CBQT-FM
- Thunder Bay, Ontario; Canada;
- Broadcast area: Northwestern Ontario
- Frequency: 88.3 MHz

Programming
- Format: News/Talk
- Network: CBC Radio One

Ownership
- Owner: Canadian Broadcasting Corporation

History
- First air date: 1973
- Former call signs: CBQ (1973–1990)
- Former frequencies: 800 kHz (1973–1990)
- Call sign meaning: Canadian Broadcasting Corporation Quetico Thunder Bay

Technical information
- Class: B
- ERP: 23,730 watts
- HAAT: 194.7 metres (639 ft)

Links
- Website: CBC Thunder Bay

= CBQT-FM =

CBC Radio One station in Thunder Bay, Ontario

CBQT-FM is a Canadian radio station.
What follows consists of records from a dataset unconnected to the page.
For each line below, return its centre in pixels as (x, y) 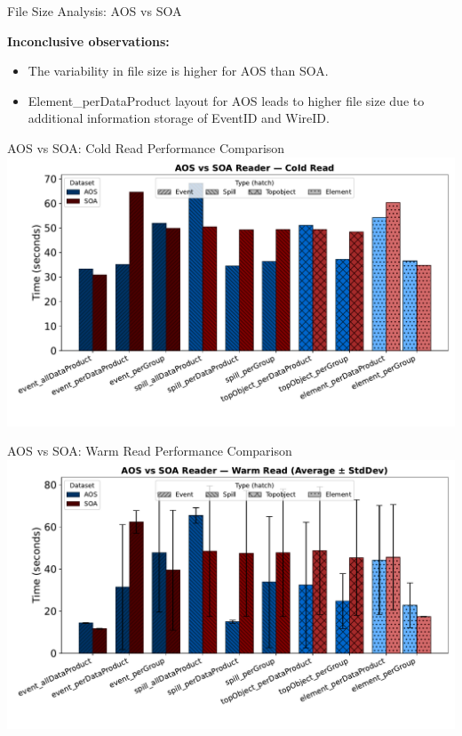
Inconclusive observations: (88, 40)
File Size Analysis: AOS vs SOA (95, 11)
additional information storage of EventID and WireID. (179, 118)
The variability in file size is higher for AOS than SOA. (178, 71)
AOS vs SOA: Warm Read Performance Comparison (150, 451)
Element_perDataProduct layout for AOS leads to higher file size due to (226, 100)
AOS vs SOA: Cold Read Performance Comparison (146, 147)
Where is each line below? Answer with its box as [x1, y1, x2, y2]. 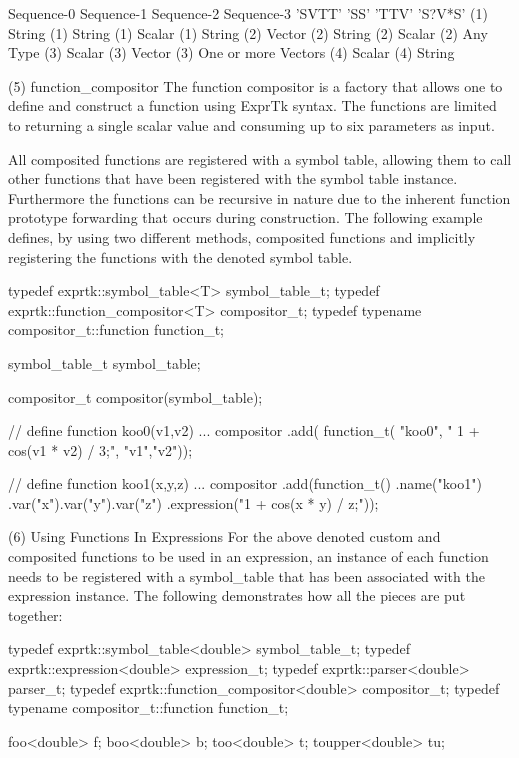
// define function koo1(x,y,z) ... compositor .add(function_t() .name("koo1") [8, 473, 482, 494]
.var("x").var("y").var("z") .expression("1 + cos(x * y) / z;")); [8, 492, 379, 513]
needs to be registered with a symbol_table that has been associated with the [8, 565, 485, 586]
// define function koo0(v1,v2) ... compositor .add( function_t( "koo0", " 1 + [8, 420, 480, 441]
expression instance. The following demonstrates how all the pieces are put [8, 585, 466, 606]
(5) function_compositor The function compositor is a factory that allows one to [8, 75, 503, 96]
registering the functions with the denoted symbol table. [8, 246, 353, 267]
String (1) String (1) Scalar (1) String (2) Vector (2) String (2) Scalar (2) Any [8, 22, 488, 43]
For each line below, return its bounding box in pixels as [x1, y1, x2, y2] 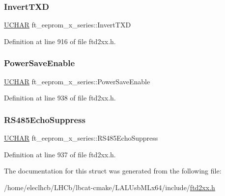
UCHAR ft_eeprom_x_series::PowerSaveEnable [4, 76, 150, 86]
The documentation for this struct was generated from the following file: [4, 166, 222, 176]
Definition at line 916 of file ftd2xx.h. [4, 36, 116, 46]
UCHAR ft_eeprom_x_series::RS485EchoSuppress [4, 133, 158, 143]
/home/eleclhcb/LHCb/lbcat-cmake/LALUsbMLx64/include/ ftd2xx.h [4, 182, 215, 192]
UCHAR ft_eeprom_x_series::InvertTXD [4, 20, 131, 30]
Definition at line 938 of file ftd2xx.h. [4, 93, 116, 103]
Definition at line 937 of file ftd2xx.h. [4, 149, 116, 159]
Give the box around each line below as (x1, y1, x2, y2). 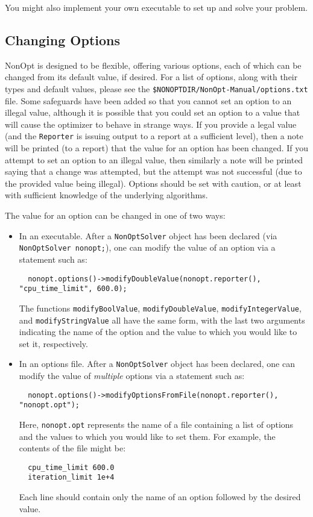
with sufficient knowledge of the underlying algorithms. (5, 189, 208, 201)
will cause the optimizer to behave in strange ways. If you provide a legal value (5, 117, 297, 130)
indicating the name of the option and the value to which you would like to (19, 325, 297, 338)
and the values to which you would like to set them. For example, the (19, 430, 276, 442)
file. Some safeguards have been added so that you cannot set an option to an (5, 94, 292, 107)
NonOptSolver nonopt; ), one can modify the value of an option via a (19, 241, 276, 254)
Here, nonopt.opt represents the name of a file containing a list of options (19, 418, 294, 430)
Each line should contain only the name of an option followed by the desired (19, 490, 301, 503)
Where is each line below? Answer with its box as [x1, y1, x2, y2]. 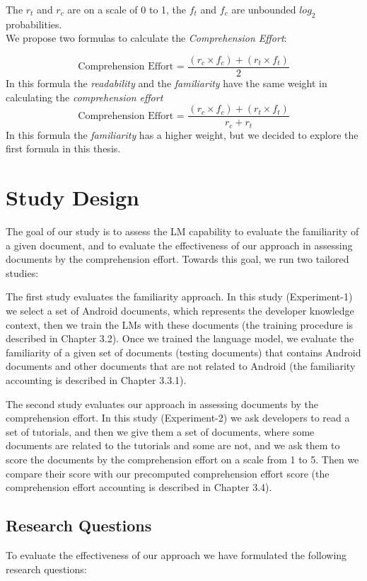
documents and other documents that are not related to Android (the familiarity [6, 359, 356, 373]
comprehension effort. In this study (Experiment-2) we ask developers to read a [6, 410, 350, 425]
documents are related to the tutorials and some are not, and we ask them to [6, 438, 340, 453]
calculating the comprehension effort [6, 89, 163, 104]
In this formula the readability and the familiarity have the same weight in [6, 76, 327, 91]
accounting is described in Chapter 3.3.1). [6, 373, 187, 387]
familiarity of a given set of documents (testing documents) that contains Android [6, 344, 361, 359]
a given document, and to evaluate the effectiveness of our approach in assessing [6, 237, 353, 252]
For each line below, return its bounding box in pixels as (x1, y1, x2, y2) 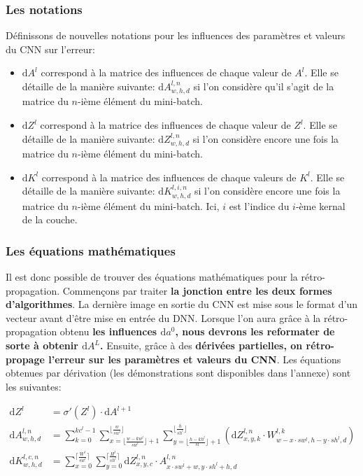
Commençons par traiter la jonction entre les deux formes (62, 283, 332, 297)
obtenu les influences (59, 324, 157, 339)
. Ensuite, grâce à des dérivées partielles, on (100, 338, 303, 353)
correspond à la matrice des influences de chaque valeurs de (41, 169, 297, 184)
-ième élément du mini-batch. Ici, (78, 198, 220, 213)
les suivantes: (6, 379, 62, 393)
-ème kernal (295, 198, 346, 213)
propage (6, 351, 45, 366)
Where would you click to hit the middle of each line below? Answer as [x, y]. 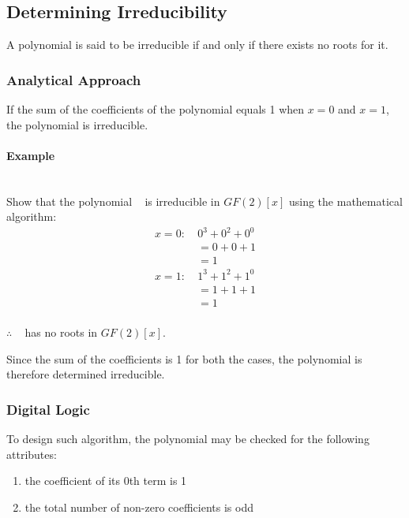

It is the CBC Radio One station in Thunder Bay, Ontario, broadcasting at 88.3 FM, and serves all of Northwestern Ontario through a network of relay transmitters.

==History==
The station was launched in 1973 as CBQ on 800 AM. The 800 frequency had been vacated earlier that year by the defunct CJLX, an independent private station which had begun broadcasting in 1959 but went off the air on March 31, 1973 upon expiry of that station's licence after its parent company, Lakehead Broadcasting, failed to renew the licence amid questions about the station's ownership. After the CBC acquired the 800 frequency and the studio facilities of CJLX on Miles Street, CBQ's inaugural morning broadcast in December 1973 made it the second city in Ontario to get a regional broadcast centre. The call sign CBQ was a last minute choice by station managers since CBL (for Lakehead) or CBT (for Thunder Bay) were already taken by the CBC stations in Toronto and Grand Falls-Windsor, Newfoundland and Labrabor, respectively. Instead the letter Q was chosen for Quetico Provincial Park near Atikokan, which is west of Thunder Bay.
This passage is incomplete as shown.